Po pierwszych doniesieniach o sukcesie prowadzonych w Szwajcarii rozmów pokojowych (tzw. Genewa II), jakim było uzgodnienie utworzenia korytarza umożliwiającego ewakuację kobiet i dzieci z oblężonego miasta Homs, pojawiają się sygnały stagnacji w negocjacjach.
Jak można się było spodziewać, problemy wywołało przejście do kolejnego rozdziału rozmów, czyli do „transferu władzy" w Syrii.

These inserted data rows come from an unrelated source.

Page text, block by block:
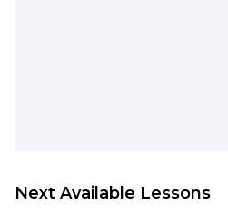
Next Available Lessons
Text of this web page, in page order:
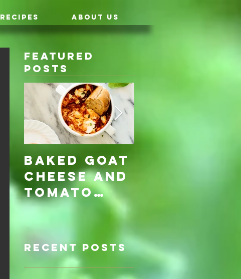
RECIPES ABOUT US
Featured
Posts
Baked Goat
Cheese and
Tomato
Rosemary
Sauce Dip
Cauli
Cheese
Recent Posts
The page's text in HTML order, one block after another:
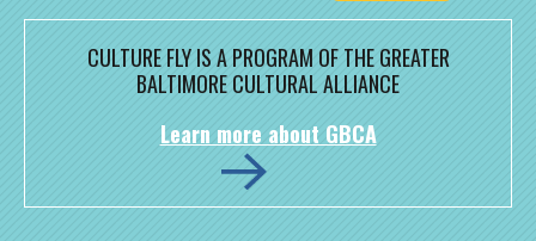
CULTURE FLY IS A PROGRAM OF THE GREATER
BALTIMORE CULTURAL ALLIANCE
Learn more about GBCA
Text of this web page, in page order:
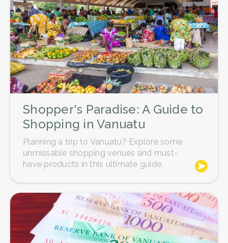
Shopper's Paradise: A Guide to
Shopping in Vanuatu
Planning a trip to Vanuatu? Explore some
unmissable shopping venues and must-
have products in this ultimate guide.
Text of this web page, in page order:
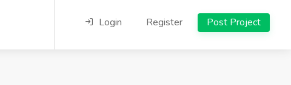
Login Register Post Project

Przed planowaną na poniedziałek, rundą rozmów strona rządowa przedstawiła „deklarację zasad", których zamierza się trzymać podczas negocjacji. Zamiast pertraktować „przekazanie władzy" – jak to ujęto w deklaracji końcowej rozmów Genewa I z czerwca ubiegłego roku – przedstawiciele Damaszku koncentrują się na „zwalczaniu terroryzmu".
Terminem „terroryści" prezydent Baszar Asad i jego ludzie określają wszystkich uczestników antyrządowego powstania.

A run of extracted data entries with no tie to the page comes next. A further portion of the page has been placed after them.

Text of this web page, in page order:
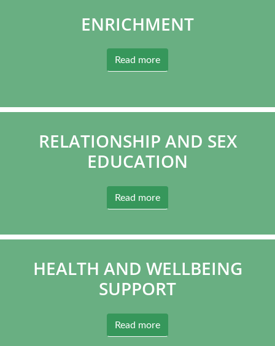
ENRICHMENT
Read more
RELATIONSHIP AND SEX
EDUCATION
Read more
HEALTH AND WELLBEING
SUPPORT
Read more
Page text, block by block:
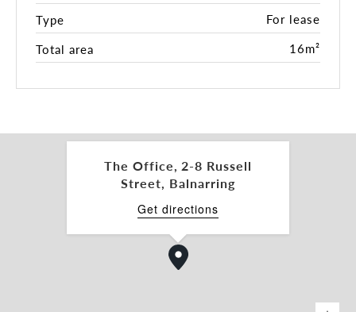
This is a simple decision: inspect today, move in
tomorrow.
Inspections by appointment.
charles.carty@belleproperty.com
Type
For lease
Total area
16m²
The Office, 2-8 Russell
Street, Balnarring
Get directions

Główny negocjator strony opozycyjnej Hadi al-Bahra uznał, że deklaracja władz z Damaszku w ogóle nie mieści się w ramach ustalonych dla negocjacji. Tymczasem syryjski wiceminister spraw zagranicznych Fajsal Mekdad zażądał oddzielnego spotkania z negocjatorami ONZ. Stwierdził przy tym, że „jesteśmy tutaj, by dyskutować o terroryzmie, a nie o przekazywaniu władzy".